FIG. 1 is a cross-sectional view of a main part of a conventional steering device, FIG. 2 is a plan view showing the attachment position of a dynamic damper according to an embodiment of the present invention to a steering wheel, and FIG. A sectional view, FIG. 4 is a perspective view of the dynamic damper of the same embodiment,
5 is a cross-sectional view of FIG. 4, FIG. 6 is a cross-sectional view of FIG. 4, FIG. 7 is a cross-sectional view of the dynamic damper in one state showing the positional relationship between the base plate and the mass body, and FIG. 2 is a sectional view of the dynamic damper showing the positional relationship between the base plate and the mass body in another state; FIG. DESCRIPTION OF SYMBOLS 1... Steering shaft, 2... Steering wheel mounting member, 3... Steering wheel, 4... Side wall, 5... Lower case, 6...
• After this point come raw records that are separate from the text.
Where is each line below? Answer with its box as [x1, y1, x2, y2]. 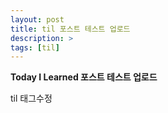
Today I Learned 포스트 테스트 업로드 [10, 71, 158, 83]
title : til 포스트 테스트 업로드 [10, 24, 131, 34]
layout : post [10, 14, 65, 25]
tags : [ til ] [10, 42, 60, 53]
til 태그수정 [10, 92, 53, 105]
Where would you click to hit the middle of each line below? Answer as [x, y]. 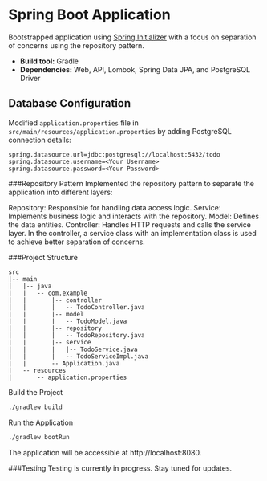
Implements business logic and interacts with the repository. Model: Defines [133, 216]
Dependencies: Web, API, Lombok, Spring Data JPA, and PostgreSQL [135, 69]
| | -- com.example [48, 293]
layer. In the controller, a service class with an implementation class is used [132, 233]
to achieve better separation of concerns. [77, 242]
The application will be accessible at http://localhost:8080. [105, 452]
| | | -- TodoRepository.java [77, 335]
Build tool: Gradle [49, 61]
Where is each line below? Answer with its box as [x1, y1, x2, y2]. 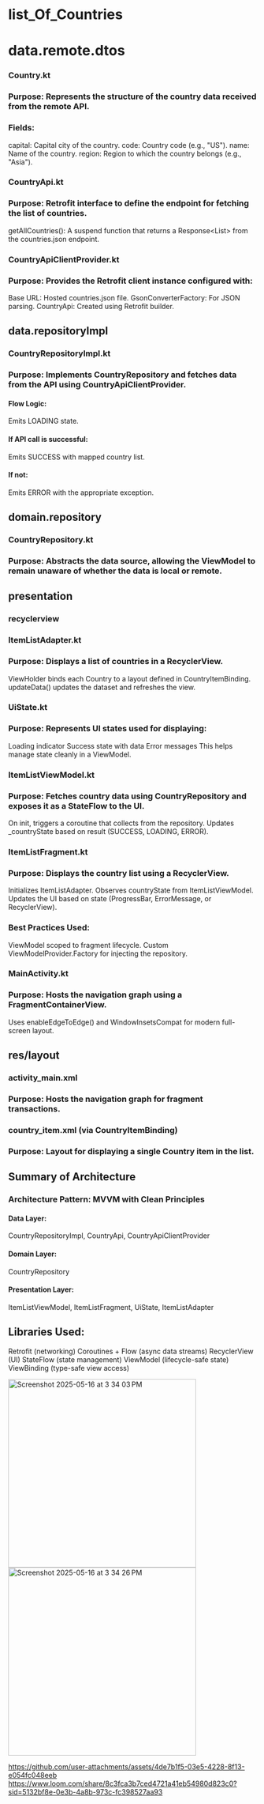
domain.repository [8, 511, 102, 524]
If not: [8, 470, 28, 480]
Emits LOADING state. [8, 417, 79, 426]
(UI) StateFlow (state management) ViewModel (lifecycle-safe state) [8, 1354, 229, 1364]
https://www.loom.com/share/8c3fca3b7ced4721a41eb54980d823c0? [8, 1779, 238, 1788]
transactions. [8, 1103, 61, 1114]
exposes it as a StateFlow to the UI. [8, 800, 145, 811]
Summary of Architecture [8, 1170, 136, 1183]
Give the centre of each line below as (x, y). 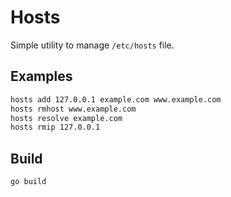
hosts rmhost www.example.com (73, 109)
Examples (41, 76)
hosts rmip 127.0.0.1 (55, 127)
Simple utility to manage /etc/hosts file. (92, 45)
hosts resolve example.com (66, 118)
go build (28, 182)
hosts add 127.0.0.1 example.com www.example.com (116, 99)
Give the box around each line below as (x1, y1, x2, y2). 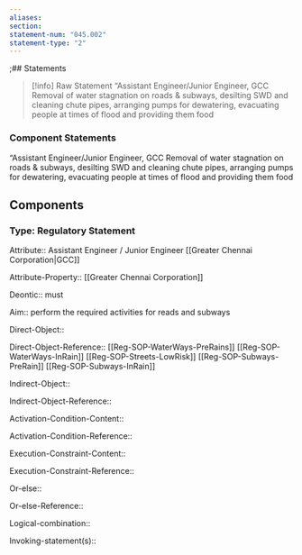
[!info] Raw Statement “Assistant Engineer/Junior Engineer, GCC (31, 80, 269, 91)
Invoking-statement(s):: (9, 535, 96, 546)
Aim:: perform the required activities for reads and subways (9, 307, 231, 318)
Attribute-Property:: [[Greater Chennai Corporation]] (9, 272, 204, 283)
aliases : (9, 13, 42, 23)
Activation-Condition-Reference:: (9, 431, 133, 441)
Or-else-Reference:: (9, 501, 84, 512)
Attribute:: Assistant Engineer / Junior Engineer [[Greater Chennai (9, 245, 252, 256)
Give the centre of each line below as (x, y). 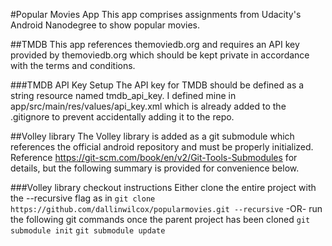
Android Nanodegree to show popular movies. (105, 25)
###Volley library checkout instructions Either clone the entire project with (163, 187)
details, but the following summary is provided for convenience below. (155, 168)
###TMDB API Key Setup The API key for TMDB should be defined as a (157, 85)
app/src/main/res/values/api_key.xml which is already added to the (148, 106)
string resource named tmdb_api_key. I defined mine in (123, 95)
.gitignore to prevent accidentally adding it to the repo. (122, 117)
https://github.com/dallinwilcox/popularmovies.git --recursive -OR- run (166, 208)
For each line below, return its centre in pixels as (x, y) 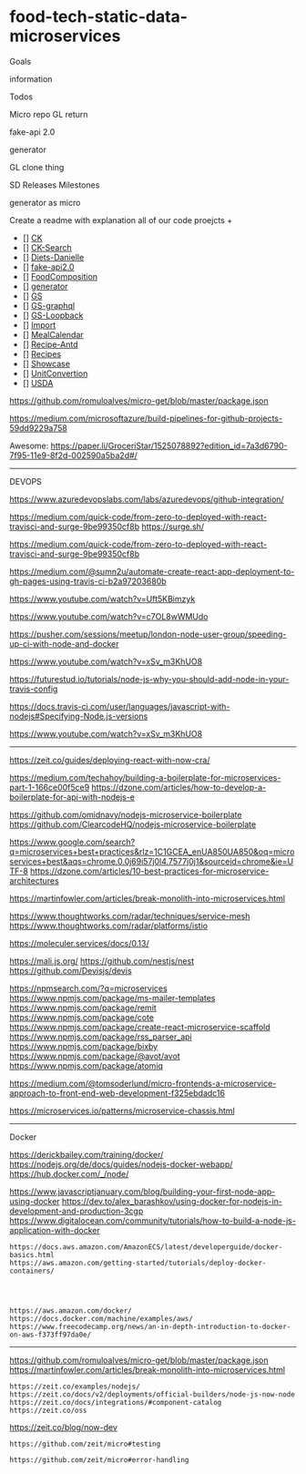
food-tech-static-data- (99, 17)
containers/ (32, 1271)
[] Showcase (46, 363)
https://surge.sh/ (173, 527)
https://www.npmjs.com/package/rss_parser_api (101, 1037)
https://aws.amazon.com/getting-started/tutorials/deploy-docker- (138, 1263)
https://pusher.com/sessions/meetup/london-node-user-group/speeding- (148, 634)
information (31, 78)
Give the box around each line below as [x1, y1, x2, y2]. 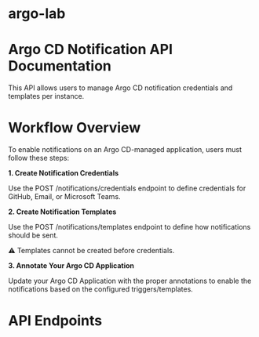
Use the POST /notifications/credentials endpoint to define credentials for [8, 183, 246, 193]
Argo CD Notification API [8, 41, 173, 59]
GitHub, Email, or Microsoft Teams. [8, 192, 121, 201]
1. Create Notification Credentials [8, 168, 119, 178]
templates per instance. [8, 92, 85, 101]
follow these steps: [8, 154, 69, 163]
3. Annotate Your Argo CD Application [8, 261, 135, 270]
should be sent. [8, 230, 59, 240]
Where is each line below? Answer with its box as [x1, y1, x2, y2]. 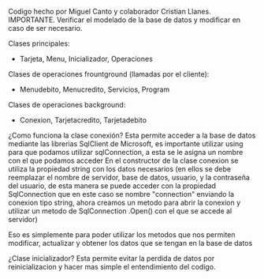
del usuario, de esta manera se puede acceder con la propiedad [8, 181, 217, 190]
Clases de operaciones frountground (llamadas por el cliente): [8, 70, 210, 78]
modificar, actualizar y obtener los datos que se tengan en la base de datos [8, 239, 253, 247]
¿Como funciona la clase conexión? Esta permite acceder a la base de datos [8, 130, 256, 140]
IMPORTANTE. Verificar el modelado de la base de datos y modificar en [8, 15, 241, 25]
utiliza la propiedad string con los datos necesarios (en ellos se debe [8, 164, 232, 173]
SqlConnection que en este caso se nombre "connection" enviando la [8, 190, 235, 198]
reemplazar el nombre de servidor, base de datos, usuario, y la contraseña [8, 173, 251, 182]
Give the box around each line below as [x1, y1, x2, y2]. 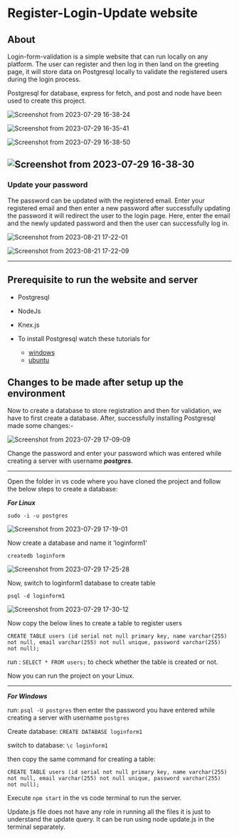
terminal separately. [7, 822, 65, 832]
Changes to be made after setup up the [7, 376, 184, 388]
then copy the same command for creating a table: [7, 755, 156, 764]
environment [7, 387, 65, 399]
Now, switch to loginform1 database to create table [7, 579, 156, 588]
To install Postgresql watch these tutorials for [17, 334, 151, 343]
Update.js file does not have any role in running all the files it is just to [7, 807, 211, 816]
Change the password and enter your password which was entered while [7, 449, 222, 458]
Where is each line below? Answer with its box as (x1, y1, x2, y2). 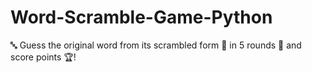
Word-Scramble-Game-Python (10, 6, 273, 29)
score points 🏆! (10, 51, 77, 63)
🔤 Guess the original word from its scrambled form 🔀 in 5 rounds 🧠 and (10, 39, 302, 51)
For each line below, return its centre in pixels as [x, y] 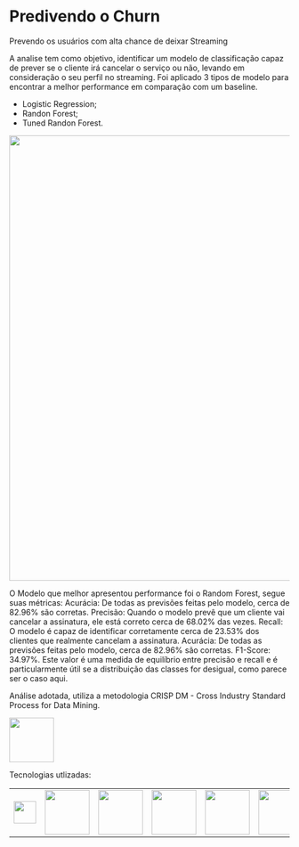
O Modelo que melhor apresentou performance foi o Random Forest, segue [147, 593]
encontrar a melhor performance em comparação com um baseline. [133, 86]
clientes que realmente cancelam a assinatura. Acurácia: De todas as [136, 640]
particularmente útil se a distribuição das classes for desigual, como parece [148, 669]
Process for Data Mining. [55, 704]
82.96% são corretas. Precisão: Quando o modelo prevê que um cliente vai [147, 612]
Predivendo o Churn [85, 16]
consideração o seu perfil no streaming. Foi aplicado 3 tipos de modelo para [149, 77]
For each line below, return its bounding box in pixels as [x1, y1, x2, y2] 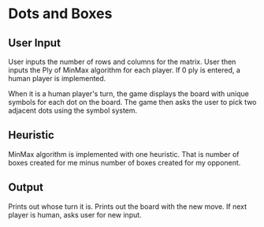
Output [8, 180, 43, 194]
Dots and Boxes [8, 5, 113, 23]
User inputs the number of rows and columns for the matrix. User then [8, 57, 236, 66]
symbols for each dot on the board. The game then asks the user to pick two [8, 98, 257, 106]
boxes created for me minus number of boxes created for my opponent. [8, 158, 241, 167]
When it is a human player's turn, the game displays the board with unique [8, 89, 250, 99]
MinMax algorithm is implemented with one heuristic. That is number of [8, 149, 240, 158]
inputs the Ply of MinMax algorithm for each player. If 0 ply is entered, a [8, 65, 240, 75]
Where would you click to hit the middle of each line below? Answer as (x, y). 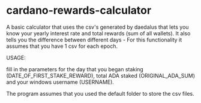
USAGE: (16, 57)
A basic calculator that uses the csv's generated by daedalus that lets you (97, 27)
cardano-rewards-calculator (79, 10)
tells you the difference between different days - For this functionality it (94, 40)
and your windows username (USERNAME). (60, 82)
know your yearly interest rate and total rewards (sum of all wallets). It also (98, 33)
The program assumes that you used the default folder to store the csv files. (100, 93)
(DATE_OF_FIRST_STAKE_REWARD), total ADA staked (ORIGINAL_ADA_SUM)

Upper case, 7...nut, 8...screw, 1
0...Dynamic damper, 11...Mass body, 1
1a, 11b...circular hole, 11c...recess, 12...
...Rubber body, 13...Base plate, 13a...
Concave bottom body, 13b, 13c... side body, 13d...
Circular hole, 13e...Small hole, 13f...Protruding piece.

Claims (1)

[Scope of utility model registration request] In a vibration suppressing device configured to attach a mass body to a base plate disposed on a steering shaft via an elastic body, depressions are formed in at least two locations on an outer periphery of an upper surface of the mass body, and a protrusion is provided upright from the base plate. The piece is bent at its end, and the bent part is loosely fitted into the recess of the mass body at a predetermined distance, thereby regulating the movement of the mass body with respect to the base plate within a predetermined range. Vibration suppression device for vehicle steering devices.